Abstract FR:

Chez S. Cerevisiae deux iso cytochromes l'iso1 et l’iso2 cyt c sont synthétisés. Ils sont codés par deux gènes indépendants : CYC1 et CYP3 ; ils sont exprimés respectivement à des taux très différents, 95% et 5%. La possibilité de sélectionner des mutations surproductrices diso2 cyt c nous a permis de mettre en place un système génétique qui comprend d'une part, des mutations du gène de structure CYP1 de type "promotor up" agissant en cis et d'autre part, des mutations indépendantes des gènes de structure agissant en transe, tout particulièrement au locus CYP1. L'étude génétique des allèles mutés aux différents loci ainsi que les interactions entre mutations agissant en cis et celles agissant en trans, nous a permis d'élaborer un modèle de régulation de l'expression du gène de structure de l’iso2 : CYP3. L'analyse moléculaire a montré que les quatre mutations obtenues au locus CYP3 sont des macros lésions affectant la région située entre 140 et 500 paires de base en amont de la région codante.
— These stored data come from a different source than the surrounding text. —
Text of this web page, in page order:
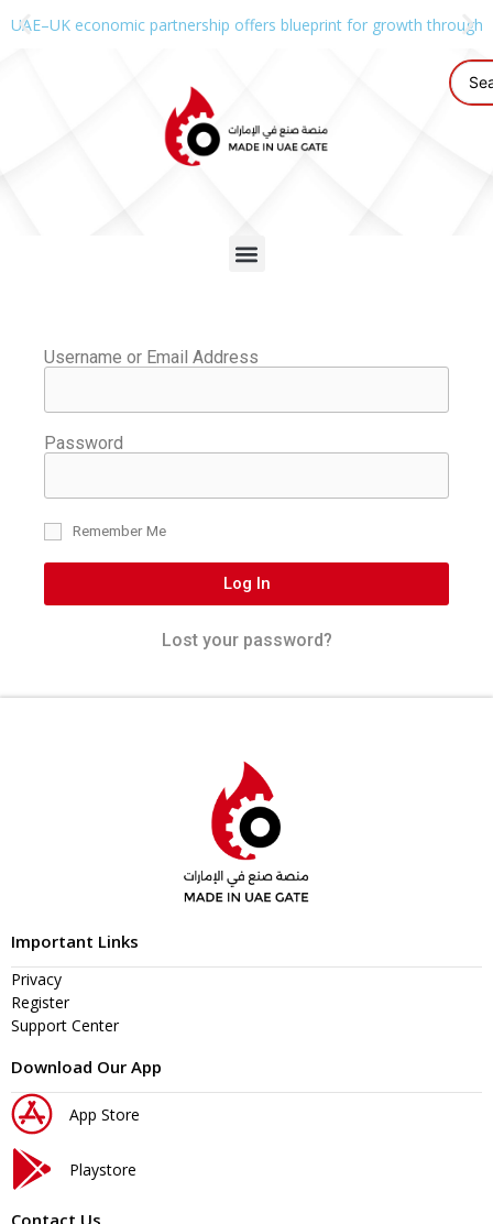
UAE–UK economic partnership offers blueprint for growth through
Username or Email Address
Password
Remember Me
Log In
Lost your password?
Important Links
Privacy
Register
Support Center
Download Our App
App Store
Playstore
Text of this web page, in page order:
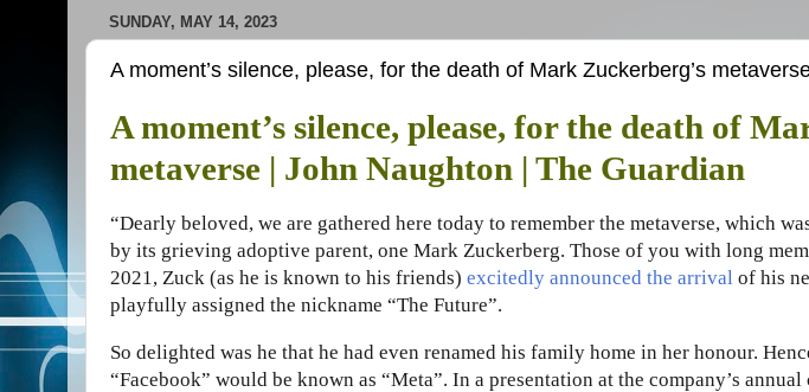
SUNDAY, MAY 14, 2023
A moment’s silence, please, for the death of Mark Zuckerberg’s
A moment’s silence, please, for the death of
metaverse | John Naughton | The Guardian
“Dearly beloved, we are gathered here today to remember the metaverse, which
by its grieving adoptive parent, one Mark Zuckerberg. Those of you with long
2021, Zuck (as he is known to his friends) excitedly announced the arrival of his
playfully assigned the nickname “The Future”.
So delighted was he that he had even renamed his family home in her honour.
“Facebook” would be known as “Meta”. In a presentation at the company’s

Deux d'entre elles sont des insertions à des positions différentes de transposons de type TYl, la troisième est une grande délétion affectant également l'expression d'un gène voisin, enfin la dernière est une petite délétion. CYP1 est un des loci agissant en trans. Nous avons montré que le produit de ce gène se comporte comme un activateur. La construction de souches double mutantes, associant à chaque mutation de type "promoter up" un des allèles mutés au locus CYP1 a montré que deux des mutations cis actives restent sous le contrôle du produit codé par CYP1, alors que les deux autres lui échappent en partie pour l'une et totalement pour l’autre. Un des allèles mutés au gène CYP1 a été cloné. LB séquence d'un fragment de 5,3 Kb a révélé que celui-ci code pour une protéine potentielle de 1. 483 acides aminés qui présente les caractéristiques d'une protéine ''DNA binding". L'analyse par "orthern blot" révèle la présence de deux transcrits de 4,8 et 2,2 Kb approximativement. La transcription du gène n'est sensible ni à l'oxygène, ni à l'hème, ni au substrat carboné. Nous avons montré que HAP1 identifié par Guarente comme nécessaire à l'activité de l'UAS (Upstream Activating Sequence) du gène CYC1 et CYP1 sont le même gène. Nous avons également montré que le produit " de CYPl est médiateur des effets de l'hème sur l'expression de gènes dépendants de l'oxygène.